Initially, we only add in places where we have a match from the FRS data on city, state label. There may be additional records needed from the source once we work through issues in the FRS data with missing city, state or misalignment with coordinate locations. We'll come back to that in another step, pulling the boundary polygons from the US Census source for that exercise.

In [1]:
import planetary_computer
import pystac_client
import pandas as pd
import geopandas as gpd

from wbmaker import WikibaseConnection

In [2]:
eew = WikibaseConnection('EEW')

In [3]:
# MPC Data Catalog
data_catalog = pystac_client.Client.open(
    "https://planetarycomputer.microsoft.com/api/stac/v1",
    modifier=planetary_computer.sign_inplace,
)

search = data_catalog.search(collections=["us-census"])
items = {item.id: item for item in search.items()}

In [4]:
# Place Reference Data from US Census
item_places = items["2020-cb_2020_us_place_500k"]
asset_places = item_places.assets["data"]
gdf_places = gpd.read_parquet(
    asset_places.href,
    storage_options=asset_places.extra_fields["table:storage_options"]
)
gdf_places.to_crs(epsg=4326, inplace=True)

gdf_places["wb_label"] = gdf_places.apply(lambda x: f"{x.NAME}, {x.STUSPS}", axis=1)
gdf_places["city_state"] = gdf_places.apply(lambda x: f"{x.NAME.lower()}, {x.STUSPS.lower()}", axis=1)
gdf_places["city_state_alt"] = gdf_places.apply(lambda x: f"{x.NAMELSAD.lower()}, {x.STUSPS.lower()}", axis=1)
gdf_places["coordinates"] = gdf_places.to_crs('+proj=cea').geometry.centroid.to_crs(gdf_places.crs)


In [5]:
# Prep Census places for knowledgebase representation
census_place_label_lookup = gdf_places[["wb_label","NAMELSAD","STUSPS"]].reset_index(drop=True)
census_place_label_lookup["wb_label_lower"] = census_place_label_lookup.wb_label.apply(lambda x: x.lower())
census_place_label_lookup["wb_alt_label_lower"] = census_place_label_lookup.apply(lambda x: f"{x.NAMELSAD.lower()}, {x.STUSPS.lower()}", axis=1)
census_place_label_lookup.drop(columns=["NAMELSAD","STUSPS"], inplace=True)

census_place_ref = gdf_places[["wb_label","NAME","NAMELSAD","STUSPS","GEOID","PLACENS","coordinates"]].groupby("wb_label").agg(list).reset_index("wb_label")
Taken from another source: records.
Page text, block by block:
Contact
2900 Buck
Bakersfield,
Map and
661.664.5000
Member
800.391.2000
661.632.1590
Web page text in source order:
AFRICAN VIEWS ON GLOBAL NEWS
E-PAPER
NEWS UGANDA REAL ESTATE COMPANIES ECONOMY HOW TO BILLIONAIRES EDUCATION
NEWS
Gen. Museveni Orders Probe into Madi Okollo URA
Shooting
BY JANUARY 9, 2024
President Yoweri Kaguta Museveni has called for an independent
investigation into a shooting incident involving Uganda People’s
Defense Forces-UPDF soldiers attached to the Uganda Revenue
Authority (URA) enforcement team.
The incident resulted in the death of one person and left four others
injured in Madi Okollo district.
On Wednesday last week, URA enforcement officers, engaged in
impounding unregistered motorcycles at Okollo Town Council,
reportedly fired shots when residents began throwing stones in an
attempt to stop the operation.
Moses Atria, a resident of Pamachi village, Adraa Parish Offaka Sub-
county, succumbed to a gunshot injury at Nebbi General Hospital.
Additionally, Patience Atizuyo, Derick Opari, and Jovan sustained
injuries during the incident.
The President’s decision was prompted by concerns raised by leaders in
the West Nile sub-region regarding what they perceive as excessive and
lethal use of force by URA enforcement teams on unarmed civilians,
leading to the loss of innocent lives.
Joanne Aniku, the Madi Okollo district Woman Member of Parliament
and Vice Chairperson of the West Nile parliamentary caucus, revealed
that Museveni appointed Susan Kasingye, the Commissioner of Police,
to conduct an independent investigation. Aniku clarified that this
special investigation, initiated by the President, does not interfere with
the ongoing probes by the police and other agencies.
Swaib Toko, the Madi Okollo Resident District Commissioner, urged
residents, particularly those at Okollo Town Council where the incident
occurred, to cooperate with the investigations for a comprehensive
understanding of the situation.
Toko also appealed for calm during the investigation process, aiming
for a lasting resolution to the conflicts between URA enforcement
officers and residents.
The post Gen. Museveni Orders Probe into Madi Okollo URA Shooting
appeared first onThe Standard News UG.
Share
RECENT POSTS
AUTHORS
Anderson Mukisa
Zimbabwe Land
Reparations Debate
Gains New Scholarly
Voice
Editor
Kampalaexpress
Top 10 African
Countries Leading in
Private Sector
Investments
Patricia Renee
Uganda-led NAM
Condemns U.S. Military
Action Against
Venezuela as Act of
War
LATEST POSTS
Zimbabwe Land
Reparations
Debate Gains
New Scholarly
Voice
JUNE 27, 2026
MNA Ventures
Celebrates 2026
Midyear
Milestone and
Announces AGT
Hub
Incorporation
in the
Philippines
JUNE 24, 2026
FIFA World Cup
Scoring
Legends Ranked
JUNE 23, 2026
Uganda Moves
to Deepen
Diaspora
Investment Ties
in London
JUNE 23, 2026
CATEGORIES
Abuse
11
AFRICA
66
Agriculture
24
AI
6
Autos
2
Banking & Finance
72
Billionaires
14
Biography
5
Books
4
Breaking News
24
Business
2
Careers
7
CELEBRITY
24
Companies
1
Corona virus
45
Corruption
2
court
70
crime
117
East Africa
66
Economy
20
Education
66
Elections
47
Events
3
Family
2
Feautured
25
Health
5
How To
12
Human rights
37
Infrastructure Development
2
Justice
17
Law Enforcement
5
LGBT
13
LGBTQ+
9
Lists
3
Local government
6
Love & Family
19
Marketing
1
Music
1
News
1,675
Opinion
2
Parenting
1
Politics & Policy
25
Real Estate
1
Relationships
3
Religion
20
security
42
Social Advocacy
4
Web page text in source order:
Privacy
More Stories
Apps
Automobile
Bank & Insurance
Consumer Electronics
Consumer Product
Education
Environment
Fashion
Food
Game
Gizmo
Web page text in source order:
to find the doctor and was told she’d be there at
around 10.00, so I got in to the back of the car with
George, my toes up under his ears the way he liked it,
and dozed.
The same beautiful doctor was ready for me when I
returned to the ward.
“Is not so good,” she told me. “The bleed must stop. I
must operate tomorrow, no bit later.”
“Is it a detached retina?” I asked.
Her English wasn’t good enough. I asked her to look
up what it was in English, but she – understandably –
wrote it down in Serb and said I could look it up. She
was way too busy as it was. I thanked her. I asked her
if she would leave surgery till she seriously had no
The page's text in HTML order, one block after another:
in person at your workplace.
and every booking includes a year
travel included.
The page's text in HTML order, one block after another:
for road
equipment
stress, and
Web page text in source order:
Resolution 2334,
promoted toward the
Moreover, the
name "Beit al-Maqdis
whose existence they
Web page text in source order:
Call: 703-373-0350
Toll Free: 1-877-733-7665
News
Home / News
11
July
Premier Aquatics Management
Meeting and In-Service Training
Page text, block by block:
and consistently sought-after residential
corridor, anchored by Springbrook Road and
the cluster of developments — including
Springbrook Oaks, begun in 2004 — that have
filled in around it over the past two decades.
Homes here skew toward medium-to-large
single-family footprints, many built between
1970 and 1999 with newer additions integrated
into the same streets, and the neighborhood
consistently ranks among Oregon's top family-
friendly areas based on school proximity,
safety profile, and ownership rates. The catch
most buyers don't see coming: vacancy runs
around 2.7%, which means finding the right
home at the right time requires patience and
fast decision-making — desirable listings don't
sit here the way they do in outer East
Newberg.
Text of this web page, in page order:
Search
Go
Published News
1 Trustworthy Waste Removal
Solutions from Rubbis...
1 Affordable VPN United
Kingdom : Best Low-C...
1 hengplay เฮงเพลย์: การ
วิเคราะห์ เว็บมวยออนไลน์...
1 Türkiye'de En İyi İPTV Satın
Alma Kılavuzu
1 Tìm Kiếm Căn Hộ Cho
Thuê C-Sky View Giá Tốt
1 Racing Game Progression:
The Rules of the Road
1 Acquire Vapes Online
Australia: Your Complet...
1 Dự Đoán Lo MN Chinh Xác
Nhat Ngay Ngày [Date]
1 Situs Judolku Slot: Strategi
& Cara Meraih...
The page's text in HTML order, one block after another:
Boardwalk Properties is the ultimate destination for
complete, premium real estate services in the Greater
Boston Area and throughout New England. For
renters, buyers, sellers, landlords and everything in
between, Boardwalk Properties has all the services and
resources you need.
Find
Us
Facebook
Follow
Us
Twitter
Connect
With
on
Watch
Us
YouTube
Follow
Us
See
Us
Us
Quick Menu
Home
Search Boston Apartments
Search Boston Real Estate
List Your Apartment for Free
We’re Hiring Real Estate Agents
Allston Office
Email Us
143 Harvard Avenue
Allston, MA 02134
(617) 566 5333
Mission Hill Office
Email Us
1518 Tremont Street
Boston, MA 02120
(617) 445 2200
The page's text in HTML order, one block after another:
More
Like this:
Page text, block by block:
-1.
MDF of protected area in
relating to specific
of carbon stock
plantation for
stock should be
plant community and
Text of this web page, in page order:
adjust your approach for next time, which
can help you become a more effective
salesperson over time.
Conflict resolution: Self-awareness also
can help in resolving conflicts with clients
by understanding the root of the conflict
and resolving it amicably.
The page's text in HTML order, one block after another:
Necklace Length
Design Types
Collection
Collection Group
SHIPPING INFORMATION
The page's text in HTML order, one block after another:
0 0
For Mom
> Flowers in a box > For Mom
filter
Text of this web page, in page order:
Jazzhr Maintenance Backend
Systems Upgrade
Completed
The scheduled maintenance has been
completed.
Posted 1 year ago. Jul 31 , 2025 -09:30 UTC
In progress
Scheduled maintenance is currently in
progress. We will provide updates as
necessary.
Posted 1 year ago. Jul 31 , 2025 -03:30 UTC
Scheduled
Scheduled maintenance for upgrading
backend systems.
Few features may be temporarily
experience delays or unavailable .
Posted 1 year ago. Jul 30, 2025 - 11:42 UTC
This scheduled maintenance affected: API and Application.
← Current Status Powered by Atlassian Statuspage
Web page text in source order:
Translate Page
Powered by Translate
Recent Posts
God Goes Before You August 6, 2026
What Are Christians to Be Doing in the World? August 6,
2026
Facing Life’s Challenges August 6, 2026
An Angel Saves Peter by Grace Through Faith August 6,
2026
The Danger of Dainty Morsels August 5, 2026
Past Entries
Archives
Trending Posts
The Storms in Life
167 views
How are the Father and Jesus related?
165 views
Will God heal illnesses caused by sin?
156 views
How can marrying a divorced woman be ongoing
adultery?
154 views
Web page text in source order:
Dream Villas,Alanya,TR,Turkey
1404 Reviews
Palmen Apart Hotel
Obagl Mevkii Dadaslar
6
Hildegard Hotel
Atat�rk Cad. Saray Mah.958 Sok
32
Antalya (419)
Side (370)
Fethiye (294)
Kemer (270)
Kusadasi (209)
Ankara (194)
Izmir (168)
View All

census_place_ref["aliases"] = census_place_ref.apply(lambda x: list(set(x.NAME + x.NAMELSAD)), axis=1)
census_place_ref["state_abbrev"] = census_place_ref.STUSPS.apply(lambda x: x[0])
census_place_ref["GEOID"] = census_place_ref.GEOID.apply(lambda x: list(set(x)))
census_place_ref["PLACENS"] = census_place_ref.PLACENS.apply(lambda x: list(set(x)))
census_place_ref["coordinates"] = census_place_ref.coordinates.apply(lambda x: list(set([(i.x,i.y) for i in x])))
census_place_ref.drop(columns=["STUSPS","NAME","NAMELSAD"], inplace=True)

In [7]:
# Get existing US state reference from knowledgebase
df_state_ref = eew.wb_ref_data('us_states')
df_state_ref["state_qid"] = df_state_ref['state'].apply(lambda x: x.split("/")[-1])

In [8]:
# Add state QIDs to places
census_place_ref = pd.merge(
    left=census_place_ref,
    right=df_state_ref[["state_abbrev","state_qid"]],
    how="left",
    on="state_abbrev"
)

In [9]:
# Pull cached FRS facilities
# Pre-cached in my MPC Hub folder space
frs_facilities = pd.read_parquet('data/FRS_FACILITIES.parquet')

In [10]:
# Prep FRS city/state to determine what we need from the full Census data source
frs_city_state = frs_facilities[
    frs_facilities.FAC_CITY.notnull()
    &
    frs_facilities.FAC_STATE.notnull()
][["FAC_CITY","FAC_STATE"]].drop_duplicates().reset_index(drop=True)
frs_city_state["city_state"] = frs_city_state.apply(lambda x: f"{x.FAC_CITY.lower()}, {x.FAC_STATE.lower()}", axis=1)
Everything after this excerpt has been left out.